Compiling the model:
stan_model <- cmdstan_model(write_stan_file(stan_code))
Getting the data from R
to Stan
:
dx <- copy(dd)
setorder(dx, Y)
dx[, index := .I]
dx.obs <- dx[event == 1]
N_obs <- dx.obs[, .N]
i_obs <- dx.obs[, index]
N_all <- dx[, .N]
x_all <- data.frame(dx[, .(A)])
s_all <- dx[, site]
K <- ncol(x_all) # num covariates - in this case just A
S <- dx[, length(unique(site))]
# Spline-related info
n_knots <- 5
spline_degree <- 3
knot_dist <- 1/(n_knots + 1)
probs <- seq(knot_dist, 1 - knot_dist, by = knot_dist)
knots <- quantile(dx$k, probs = probs)
spline_basis <- bs(dx$k, knots = knots, degree = spline_degree, intercept = TRUE)
B <- as.matrix(spline_basis)
Q2 <- dbs(dx$k, knots = knots, degree = spline_degree, derivs = 2, intercept = TRUE)

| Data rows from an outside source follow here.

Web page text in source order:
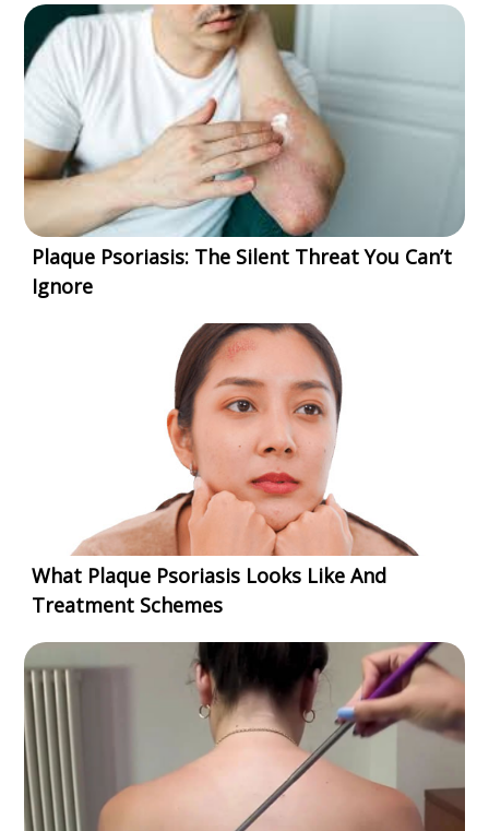
Plaque Psoriasis: The Silent Threat You Can’t
Ignore
What Plaque Psoriasis Looks Like And
Treatment Schemes
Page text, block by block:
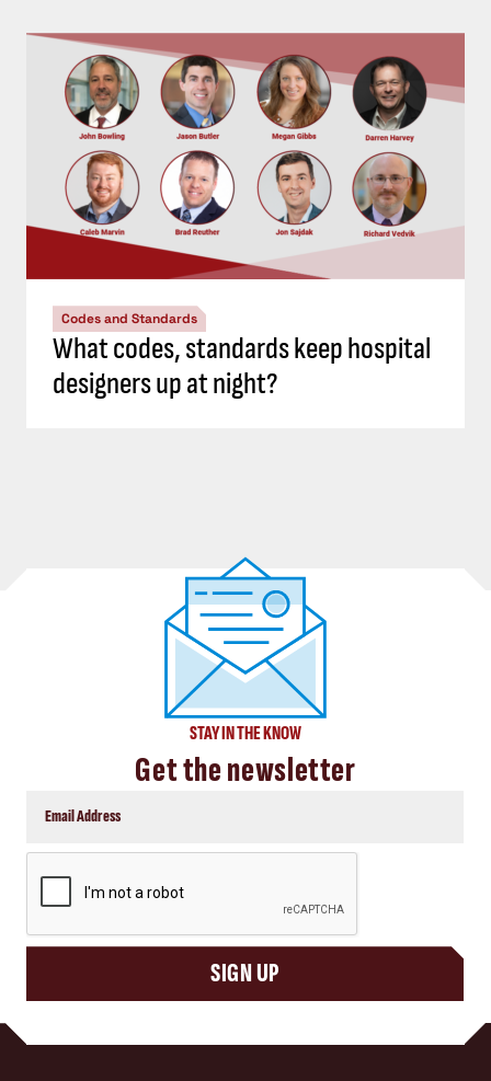
Codes and Standards
What codes, standards keep hospital
designers up at night?
STAY IN THE KNOW
Get the newsletter
SIGN UP
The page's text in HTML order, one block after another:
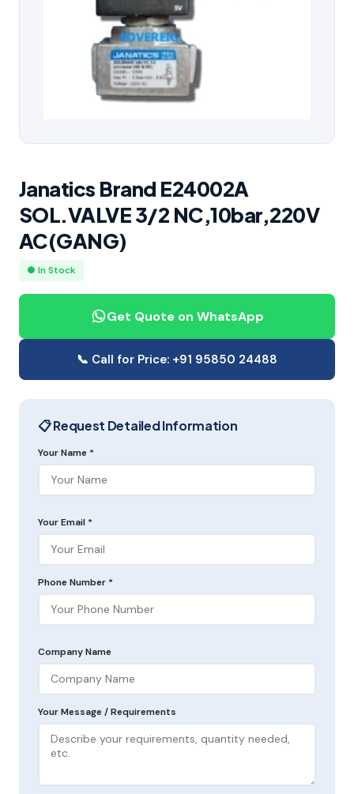
Janatics Brand E24002A
SOL.VALVE 3/2 NC,10bar,220V
AC(GANG)
● In Stock
Get Quote on WhatsApp
📞 Call for Price: +91 95850 24488
📋 Request Detailed Information
Your Name *
Your Email *
Phone Number *
Company Name
Your Message / Requirements
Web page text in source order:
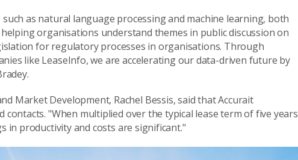
as natural language processing and machine learning, both
organisations understand themes in public discussion on
for regulatory processes in organisations. Through
like LeaseInfo, we are accelerating our data-driven future by
Market Development, Rachel Bessis, said that Accurait
"When multiplied over the typical lease term of five years
in productivity and costs are significant."
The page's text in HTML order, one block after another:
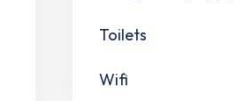
Toilets
Wifi
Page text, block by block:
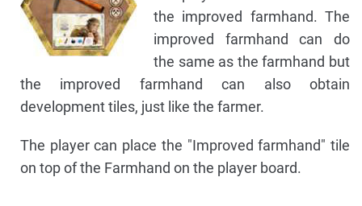
the improved farmhand. The
improved farmhand can do
the same as the farmhand but
the improved farmhand can also obtain
development tiles, just like the farmer.
The player can place the "Improved farmhand" tile
on top of the Farmhand on the player board.

Q2_spline <- as.matrix(Q2)
ties <- dx[, .N, keyby = Y][N>1, .(grp = .I, Y)]
ties <- merge(ties, dx, by = "Y")
ties <- ties[, order := 1:.N, keyby = grp][, .(grp, index)]
ties[, adj := 0:(.N-1)/.N, keyby = grp]
stan_data <- list(
S = S,
K = K,
N_o = N_obs,
i_o = i_obs,
N = N_all,
x = x_all,
s = s_all,
Q = ncol(B),
B = B,
Q2_spline = Q2_spline,
lambda = 0.15,
index = dx$index,
T = nrow(ties),
J = max(ties$grp),
t_grp = ties$grp,
t_index = ties$index,
t_adj = ties$adj
)
Now we sample from the posterior - you can see that it takes quite a while to run, at least on my 2020 MacBook Pro M1 with 8GB RAM:
fit_mcmc <- stan_model$sample(
data = stan_data,
seed = 1234,
iter_warmup = 1000,
iter_sampling = 4000,
chains = 4,
parallel_chains = 4,
refresh = 0
)
## Running MCMC with 4 parallel chains...

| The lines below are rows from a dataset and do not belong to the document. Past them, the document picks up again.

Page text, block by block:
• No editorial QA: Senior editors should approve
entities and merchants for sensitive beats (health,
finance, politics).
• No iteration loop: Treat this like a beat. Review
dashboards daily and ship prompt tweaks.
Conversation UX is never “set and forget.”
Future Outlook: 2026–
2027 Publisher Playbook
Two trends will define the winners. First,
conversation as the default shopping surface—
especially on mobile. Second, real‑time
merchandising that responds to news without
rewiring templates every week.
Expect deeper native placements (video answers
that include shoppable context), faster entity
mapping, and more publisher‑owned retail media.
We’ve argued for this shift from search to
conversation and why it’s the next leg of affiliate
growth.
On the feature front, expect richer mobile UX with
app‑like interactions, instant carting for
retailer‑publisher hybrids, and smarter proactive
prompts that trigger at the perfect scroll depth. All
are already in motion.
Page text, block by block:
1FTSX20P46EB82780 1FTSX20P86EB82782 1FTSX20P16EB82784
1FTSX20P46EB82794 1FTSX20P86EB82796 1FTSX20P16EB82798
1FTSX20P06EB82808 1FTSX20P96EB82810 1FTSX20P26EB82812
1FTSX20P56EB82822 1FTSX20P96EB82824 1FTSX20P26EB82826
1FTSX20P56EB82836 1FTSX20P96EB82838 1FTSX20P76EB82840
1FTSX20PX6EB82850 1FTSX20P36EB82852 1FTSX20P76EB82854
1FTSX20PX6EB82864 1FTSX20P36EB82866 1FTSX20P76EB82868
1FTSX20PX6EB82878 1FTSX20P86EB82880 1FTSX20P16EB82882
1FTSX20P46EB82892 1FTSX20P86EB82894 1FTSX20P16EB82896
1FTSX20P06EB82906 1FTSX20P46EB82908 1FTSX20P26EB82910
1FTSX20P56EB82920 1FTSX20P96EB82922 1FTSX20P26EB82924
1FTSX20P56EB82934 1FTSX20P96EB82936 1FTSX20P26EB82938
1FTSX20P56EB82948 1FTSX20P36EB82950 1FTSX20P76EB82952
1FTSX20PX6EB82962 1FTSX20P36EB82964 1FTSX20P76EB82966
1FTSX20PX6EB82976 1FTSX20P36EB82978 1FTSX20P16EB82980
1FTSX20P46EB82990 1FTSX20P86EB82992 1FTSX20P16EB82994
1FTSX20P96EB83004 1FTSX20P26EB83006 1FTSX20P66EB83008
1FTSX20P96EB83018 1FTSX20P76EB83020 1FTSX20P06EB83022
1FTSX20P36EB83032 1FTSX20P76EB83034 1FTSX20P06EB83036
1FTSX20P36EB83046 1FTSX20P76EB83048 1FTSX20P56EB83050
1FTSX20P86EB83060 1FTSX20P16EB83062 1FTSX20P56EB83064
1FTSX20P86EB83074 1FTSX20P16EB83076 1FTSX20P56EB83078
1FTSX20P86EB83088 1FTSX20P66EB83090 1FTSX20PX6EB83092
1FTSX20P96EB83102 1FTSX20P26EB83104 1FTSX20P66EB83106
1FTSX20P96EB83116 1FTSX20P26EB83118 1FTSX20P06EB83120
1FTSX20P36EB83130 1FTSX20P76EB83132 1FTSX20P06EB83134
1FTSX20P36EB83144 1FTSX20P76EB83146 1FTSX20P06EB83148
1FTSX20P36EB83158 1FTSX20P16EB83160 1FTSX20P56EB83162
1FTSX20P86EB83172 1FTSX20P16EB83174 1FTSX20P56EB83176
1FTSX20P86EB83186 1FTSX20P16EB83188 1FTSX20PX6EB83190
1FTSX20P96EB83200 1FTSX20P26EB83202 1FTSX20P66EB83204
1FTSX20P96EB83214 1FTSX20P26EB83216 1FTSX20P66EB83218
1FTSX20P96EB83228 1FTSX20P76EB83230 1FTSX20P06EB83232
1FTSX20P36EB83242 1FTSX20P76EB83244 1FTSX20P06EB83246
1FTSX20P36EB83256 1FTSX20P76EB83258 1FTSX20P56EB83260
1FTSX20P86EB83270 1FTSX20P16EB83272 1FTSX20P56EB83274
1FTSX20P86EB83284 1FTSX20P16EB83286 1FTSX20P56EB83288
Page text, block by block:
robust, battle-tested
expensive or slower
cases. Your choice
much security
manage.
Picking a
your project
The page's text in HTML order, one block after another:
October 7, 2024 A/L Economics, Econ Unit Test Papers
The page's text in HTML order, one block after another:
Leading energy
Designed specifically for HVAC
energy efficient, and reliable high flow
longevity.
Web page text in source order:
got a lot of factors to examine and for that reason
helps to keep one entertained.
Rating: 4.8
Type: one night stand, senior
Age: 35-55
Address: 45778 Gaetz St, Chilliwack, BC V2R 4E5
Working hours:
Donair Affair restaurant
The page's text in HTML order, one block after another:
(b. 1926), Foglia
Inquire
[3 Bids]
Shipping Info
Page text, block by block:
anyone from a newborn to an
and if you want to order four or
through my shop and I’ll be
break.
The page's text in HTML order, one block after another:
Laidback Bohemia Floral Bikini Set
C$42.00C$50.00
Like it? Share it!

## Chain 4 finished in 1847.8 seconds.
## Chain 1 finished in 2202.8 seconds.
## Chain 3 finished in 2311.8 seconds.
## Chain 2 finished in 2414.9 seconds.
##
## All 4 chains finished successfully.
## Mean chain execution time: 2194.3 seconds.

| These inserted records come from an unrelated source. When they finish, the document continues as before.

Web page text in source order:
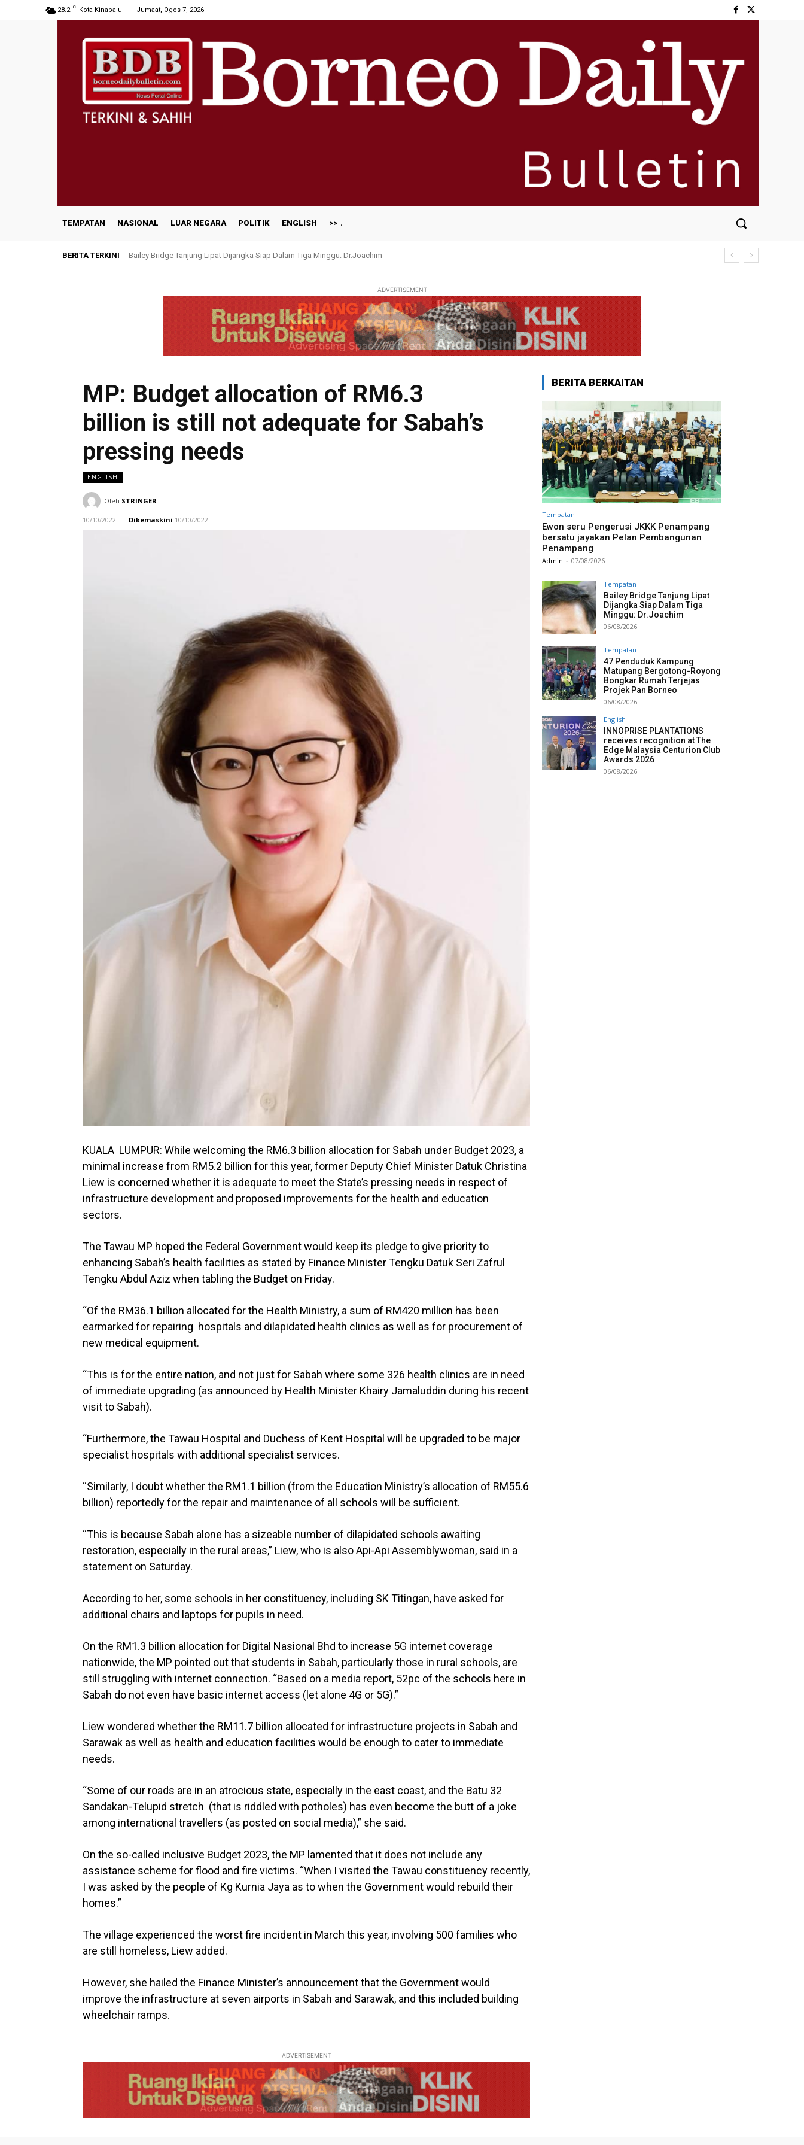
28.2 C Kota Kinabalu Jumaat, Ogos 7, 2026
TEMPATAN NASIONAL LUAR NEGARA POLITIK ENGLISH >>
BERITA TERKINI Bailey Bridge Tanjung Lipat Dijangka Siap Dalam Tiga Minggu: Dr.Joachim
47 Penduduk Kampung Matupang Bergotong-Royong Bongkar Rumah Terjejas Projek Pan Borneo
ADVERTISEMENT
MP: Budget allocation of RM6.3
billion is still not adequate for Sabah’s
pressing needs
ENGLISH
Oleh STRINGER
10/10/2022 Dikemaskini 10/10/2022
KUALA LUMPUR: While welcoming the RM6.3 billion allocation for Sabah under Budget 2023, a
minimal increase from RM5.2 billion for this year, former Deputy Chief Minister Datuk Christina
Liew is concerned whether it is adequate to meet the State’s pressing needs in respect of
infrastructure development and proposed improvements for the health and education
sectors.
The Tawau MP hoped the Federal Government would keep its pledge to give priority to
enhancing Sabah’s health facilities as stated by Finance Minister Tengku Datuk Seri Zafrul
Tengku Abdul Aziz when tabling the Budget on Friday.
“Of the RM36.1 billion allocated for the Health Ministry, a sum of RM420 million has been
earmarked for repairing hospitals and dilapidated health clinics as well as for procurement of
new medical equipment.
“This is for the entire nation, and not just for Sabah where some 326 health clinics are in need
of immediate upgrading (as announced by Health Minister Khairy Jamaluddin during his recent
visit to Sabah).
“Furthermore, the Tawau Hospital and Duchess of Kent Hospital will be upgraded to be major
specialist hospitals with additional specialist services.
“Similarly, I doubt whether the RM1.1 billion (from the Education Ministry’s allocation of RM55.6
billion) reportedly for the repair and maintenance of all schools will be sufficient.
“This is because Sabah alone has a sizeable number of dilapidated schools awaiting
restoration, especially in the rural areas,” Liew, who is also Api-Api Assemblywoman, said in a
statement on Saturday.
According to her, some schools in her constituency, including SK Titingan, have asked for
additional chairs and laptops for pupils in need.
On the RM1.3 billion allocation for Digital Nasional Bhd to increase 5G internet coverage
nationwide, the MP pointed out that students in Sabah, particularly those in rural schools, are
still struggling with internet connection. “Based on a media report, 52pc of the schools here in
Sabah do not even have basic internet access (let alone 4G or 5G).”
Liew wondered whether the RM11.7 billion allocated for infrastructure projects in Sabah and
Sarawak as well as health and education facilities would be enough to cater to immediate
needs.
“Some of our roads are in an atrocious state, especially in the east coast, and the Batu 32
Sandakan-Telupid stretch (that is riddled with potholes) has even become the butt of a joke
among international travellers (as posted on social media),” she said.
On the so-called inclusive Budget 2023, the MP lamented that it does not include any
assistance scheme for flood and fire victims. “When I visited the Tawau constituency recently,
I was asked by the people of Kg Kurnia Jaya as to when the Government would rebuild their
homes.”
The village experienced the worst fire incident in March this year, involving 500 families who
are still homeless, Liew added.
However, she hailed the Finance Minister’s announcement that the Government would
improve the infrastructure at seven airports in Sabah and Sarawak, and this included building
wheelchair ramps.
ADVERTISEMENT
BERITA BERKAITAN
Tempatan
Ewon seru Pengerusi JKKK Penampang
bersatu jayakan Pelan Pembangunan
Penampang
Admin - 07/08/2026
Tempatan
Bailey Bridge Tanjung Lipat
Dijangka Siap Dalam Tiga
Minggu: Dr.Joachim
06/08/2026
Tempatan
47 Penduduk Kampung
Matupang Bergotong-Royong
Bongkar Rumah Terjejas
Projek Pan Borneo
06/08/2026
English
INNOPRISE PLANTATIONS
receives recognition at The
Edge Malaysia Centurion Club
Awards 2026
06/08/2026
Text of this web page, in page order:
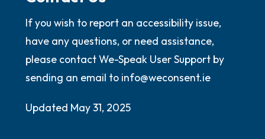
If you wish to report an accessibility issue,
have any questions, or need assistance,
please contact We-Speak User Support by
sending an email to info@weconsent.ie
Updated May 31, 2025

## Total execution time: 2415.3 seconds.
fit_mcmc$summary(variables = c("beta", "sigma_b"))
## # A tibble: 2 × 10
## variable mean median sd mad q5 q95 rhat ess_bulk ess_tail
## <chr> <dbl> <dbl> <dbl> <dbl> <dbl> <dbl> <dbl> <dbl> <dbl>
## 1 beta[1] 0.815 0.815 0.0298 0.0298 0.767 0.865 1.00 3513. 5077.
## 2 sigma_b 0.543 0.535 0.0775 0.0739 0.432 0.683 1.00 3146. 5110.
Estimating a “frequentist” random-effects model
After all that, it turns out you can just fit a frailty model with random effects for site and a spline for time period using the coxmme
package. This is obviously much simpler then everything I have presented here.
frailty_model <- coxme(Surv(Y, event) ~ A + ns(k, df = 3) + (1 | site), data = dd)
summary(frailty_model)
## Mixed effects coxme model
## Formula: Surv(Y, event) ~ A + ns(k, df = 3) + (1 | site)
## Data: dd
##
## events, n = 14989, 18750
##
## Random effects:
## group variable sd variance
## 1 site Intercept 0.5306841 0.2816256
## Chisq df p AIC BIC
## Integrated loglik 18038 5.00 0 18028 17990
## Penalized loglik 18185 27.85 0 18129 17917
##
## Fixed effects:
## coef exp(coef) se(coef) z p
## A 0.80966 2.24714 0.02959 27.36 <2e-16
## ns(k, df = 3)1 -2.71392 0.06628 0.04428 -61.29 <2e-16
## ns(k, df = 3)2 1.04004 2.82933 0.07851 13.25 <2e-16
## ns(k, df = 3)3 4.48430 88.61492 0.04729 94.83 <2e-16
However, the advantage of the Bayesian model is its flexibility. For example, if you wanted to include site-specific spline curves—analogous to site-specific time effects—you could extend the Bayesian approach to do so. The current Bayesian model implements a study-wide time spline, but incorporating site-specific splines would be a natural extension. I initially hoped to implement site-specific splines using the mgcv
package, but the models did not converge. I am quite confident that a Bayesian extension would, though it would likely require substantial computing resources. If someone wants me to try that, I certainly could, but for now, I’ll stop here.